Seems they’ve succeeded. It will be a lesson for short sellers.

Welcome to the day and age of anyone with a computer and some money in their accounts can trade, and the age in which people can literally drive a stock up or down. I don’t see how anyone can legally stop what they are doing, and I don’t think the SEC necessarily should punish or regulate the traders themselves. But perhaps the exchanges can be encouraged to have policies whereby they temporarily stop ‘unusual’ activity or activity that seems to be driven by mob behavior, but even that is a sticky wicket, I suppose.

And I have no problem with them learning that lesson. These hedge fund managers are cocky enough to ride the ups; they can ride the downs, too.

I’d hope the SEC doesn’t work to protect Wall Street from its own greed. I’m pretty pro-capitalist but I find it disgusting when the government steps in to pick winners. Especially when it picks billionaires to be the winners.
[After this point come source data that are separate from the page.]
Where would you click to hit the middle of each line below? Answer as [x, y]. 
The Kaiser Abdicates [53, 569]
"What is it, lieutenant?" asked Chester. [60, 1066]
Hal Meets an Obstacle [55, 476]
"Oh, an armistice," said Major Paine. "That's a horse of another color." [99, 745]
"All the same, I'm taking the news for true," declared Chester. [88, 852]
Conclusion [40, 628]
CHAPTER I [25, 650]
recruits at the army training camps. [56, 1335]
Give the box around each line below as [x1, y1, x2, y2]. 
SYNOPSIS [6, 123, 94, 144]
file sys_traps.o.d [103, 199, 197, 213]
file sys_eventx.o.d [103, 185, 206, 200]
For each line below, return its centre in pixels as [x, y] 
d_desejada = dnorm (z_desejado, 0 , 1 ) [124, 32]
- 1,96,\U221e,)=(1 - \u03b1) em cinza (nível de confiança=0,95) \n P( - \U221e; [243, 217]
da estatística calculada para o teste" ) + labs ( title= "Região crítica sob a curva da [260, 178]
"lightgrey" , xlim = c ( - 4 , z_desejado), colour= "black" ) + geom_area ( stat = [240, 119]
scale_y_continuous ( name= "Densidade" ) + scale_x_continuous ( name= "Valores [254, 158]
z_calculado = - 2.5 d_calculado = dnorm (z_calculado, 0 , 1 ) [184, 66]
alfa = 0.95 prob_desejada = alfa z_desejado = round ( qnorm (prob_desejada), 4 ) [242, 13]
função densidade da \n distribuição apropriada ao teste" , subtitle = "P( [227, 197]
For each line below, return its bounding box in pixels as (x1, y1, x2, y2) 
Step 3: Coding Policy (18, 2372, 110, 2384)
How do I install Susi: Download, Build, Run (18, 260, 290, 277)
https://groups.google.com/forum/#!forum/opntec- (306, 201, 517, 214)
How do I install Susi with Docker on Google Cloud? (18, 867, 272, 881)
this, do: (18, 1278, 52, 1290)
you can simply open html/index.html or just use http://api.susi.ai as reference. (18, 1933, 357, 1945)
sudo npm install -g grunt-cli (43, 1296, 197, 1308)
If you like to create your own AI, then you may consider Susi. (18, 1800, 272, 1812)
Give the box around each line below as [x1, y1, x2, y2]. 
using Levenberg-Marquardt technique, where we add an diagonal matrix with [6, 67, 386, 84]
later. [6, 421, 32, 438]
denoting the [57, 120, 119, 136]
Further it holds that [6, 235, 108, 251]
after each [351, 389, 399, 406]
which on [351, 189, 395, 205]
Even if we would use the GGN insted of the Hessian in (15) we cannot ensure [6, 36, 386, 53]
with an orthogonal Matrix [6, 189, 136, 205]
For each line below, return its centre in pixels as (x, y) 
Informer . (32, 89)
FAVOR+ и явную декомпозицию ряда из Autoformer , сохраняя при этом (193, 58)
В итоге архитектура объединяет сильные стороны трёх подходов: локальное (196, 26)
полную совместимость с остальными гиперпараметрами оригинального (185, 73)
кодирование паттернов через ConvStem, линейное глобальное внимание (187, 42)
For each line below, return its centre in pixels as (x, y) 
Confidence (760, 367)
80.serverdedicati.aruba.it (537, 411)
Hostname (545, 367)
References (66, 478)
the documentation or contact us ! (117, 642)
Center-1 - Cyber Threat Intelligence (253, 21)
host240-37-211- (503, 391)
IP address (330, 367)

It is another data point in the power of the democratization of the press. I don’t day trade and hindsight is definitely 20/20 but a jump like Gamestop’s is tantalizing if one is in possession of a time machine.

I have also been watching that and wondering if or when it will collapse or if anyone will actually make any money. There are many, many threads on Reddit about this and they all seem to believe that they are going to just make a killing. Like they have found a secret that no one has thought of before.

By artificially driving up the demand for the stock are they actually going to end up driving the real value of the stock down? They have enough people working together to create a difference in the market that has nothing to do with the actual investment value of the companies involved. If I were a real, non-Reddit, major investor would I ride it out or would I cash in?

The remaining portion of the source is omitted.